◆ Instructions for the task ◆
Transcribe the listing verbatim, please, with images dropped.

◆ Source records ◆

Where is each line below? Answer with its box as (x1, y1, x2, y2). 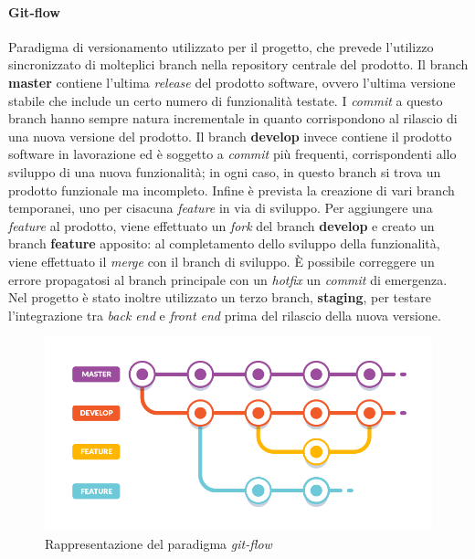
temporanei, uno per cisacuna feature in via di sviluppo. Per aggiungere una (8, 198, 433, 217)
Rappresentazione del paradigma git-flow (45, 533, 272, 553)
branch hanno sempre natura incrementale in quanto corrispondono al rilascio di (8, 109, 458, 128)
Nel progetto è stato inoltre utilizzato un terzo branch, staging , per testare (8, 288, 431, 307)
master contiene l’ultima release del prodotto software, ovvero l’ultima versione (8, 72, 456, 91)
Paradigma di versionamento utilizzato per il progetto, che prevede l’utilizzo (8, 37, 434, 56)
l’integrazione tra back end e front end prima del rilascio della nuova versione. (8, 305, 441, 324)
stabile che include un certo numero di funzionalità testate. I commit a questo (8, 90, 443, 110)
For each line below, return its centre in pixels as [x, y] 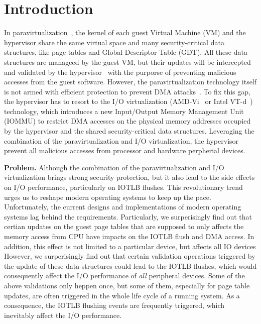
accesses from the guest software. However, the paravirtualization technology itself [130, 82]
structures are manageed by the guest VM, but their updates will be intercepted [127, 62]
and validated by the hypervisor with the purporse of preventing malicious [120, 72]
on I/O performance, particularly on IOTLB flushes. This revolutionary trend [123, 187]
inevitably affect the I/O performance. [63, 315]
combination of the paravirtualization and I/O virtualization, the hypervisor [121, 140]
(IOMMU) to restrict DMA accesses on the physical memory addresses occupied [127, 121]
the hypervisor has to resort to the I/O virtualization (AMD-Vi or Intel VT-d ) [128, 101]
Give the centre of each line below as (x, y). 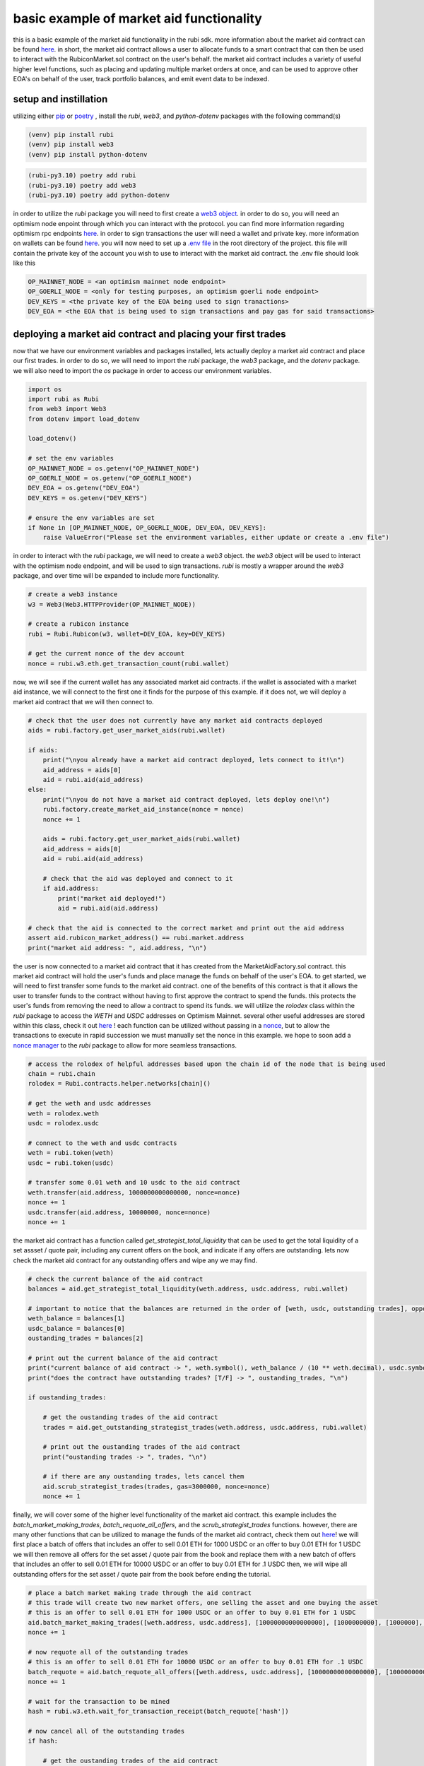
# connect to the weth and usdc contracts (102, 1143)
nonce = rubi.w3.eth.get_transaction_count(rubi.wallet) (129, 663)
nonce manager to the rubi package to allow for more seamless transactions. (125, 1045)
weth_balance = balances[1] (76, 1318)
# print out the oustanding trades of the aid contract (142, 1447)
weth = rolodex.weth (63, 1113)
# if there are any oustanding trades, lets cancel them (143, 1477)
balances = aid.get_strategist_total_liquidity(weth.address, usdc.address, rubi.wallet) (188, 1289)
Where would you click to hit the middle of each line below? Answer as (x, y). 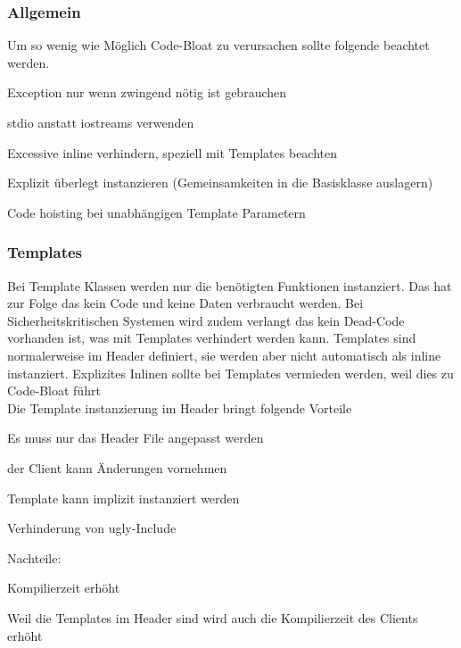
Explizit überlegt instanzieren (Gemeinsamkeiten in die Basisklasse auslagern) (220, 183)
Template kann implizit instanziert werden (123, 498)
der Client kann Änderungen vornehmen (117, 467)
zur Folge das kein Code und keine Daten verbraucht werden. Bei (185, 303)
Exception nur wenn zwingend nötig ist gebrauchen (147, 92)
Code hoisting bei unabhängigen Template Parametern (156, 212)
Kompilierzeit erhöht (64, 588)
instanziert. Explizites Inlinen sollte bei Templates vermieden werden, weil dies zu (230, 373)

◆ Expected answer ◆
Where is each line below? Answer with its box as (x1, y1, x2, y2). 
temporanei, uno per cisacuna feature in via di sviluppo. Per aggiungere una (8, 198, 433, 217)
Rappresentazione del paradigma git-flow (45, 533, 272, 553)
branch hanno sempre natura incrementale in quanto corrispondono al rilascio di (8, 109, 458, 128)
Nel progetto è stato inoltre utilizzato un terzo branch, staging , per testare (8, 288, 431, 307)
master contiene l’ultima release del prodotto software, ovvero l’ultima versione (8, 72, 456, 91)
Paradigma di versionamento utilizzato per il progetto, che prevede l’utilizzo (8, 37, 434, 56)
l’integrazione tra back end e front end prima del rilascio della nuova versione. (8, 305, 441, 324)
stabile che include un certo numero di funzionalità testate. I commit a questo (8, 90, 443, 110)
For each line below, return its centre in pixels as [x, y] 
accesses from the guest software. However, the paravirtualization technology itself [130, 82]
structures are manageed by the guest VM, but their updates will be intercepted [127, 62]
and validated by the hypervisor with the purporse of preventing malicious [120, 72]
on I/O performance, particularly on IOTLB flushes. This revolutionary trend [123, 187]
inevitably affect the I/O performance. [63, 315]
combination of the paravirtualization and I/O virtualization, the hypervisor [121, 140]
(IOMMU) to restrict DMA accesses on the physical memory addresses occupied [127, 121]
the hypervisor has to resort to the I/O virtualization (AMD-Vi or Intel VT-d ) [128, 101]
Give the centre of each line below as (x, y). 
# connect to the weth and usdc contracts (102, 1143)
nonce = rubi.w3.eth.get_transaction_count(rubi.wallet) (129, 663)
nonce manager to the rubi package to allow for more seamless transactions. (125, 1045)
weth_balance = balances[1] (76, 1318)
# print out the oustanding trades of the aid contract (142, 1447)
weth = rolodex.weth (63, 1113)
# if there are any oustanding trades, lets cancel them (143, 1477)
balances = aid.get_strategist_total_liquidity(weth.address, usdc.address, rubi.wallet) (188, 1289)
Where would you click to hit the middle of each line below? Answer as (x, y). 
Explizit überlegt instanzieren (Gemeinsamkeiten in die Basisklasse auslagern) (220, 183)
Template kann implizit instanziert werden (123, 498)
der Client kann Änderungen vornehmen (117, 467)
zur Folge das kein Code und keine Daten verbraucht werden. Bei (185, 303)
Exception nur wenn zwingend nötig ist gebrauchen (147, 92)
Code hoisting bei unabhängigen Template Parametern (156, 212)
Kompilierzeit erhöht (64, 588)
instanziert. Explizites Inlinen sollte bei Templates vermieden werden, weil dies zu (230, 373)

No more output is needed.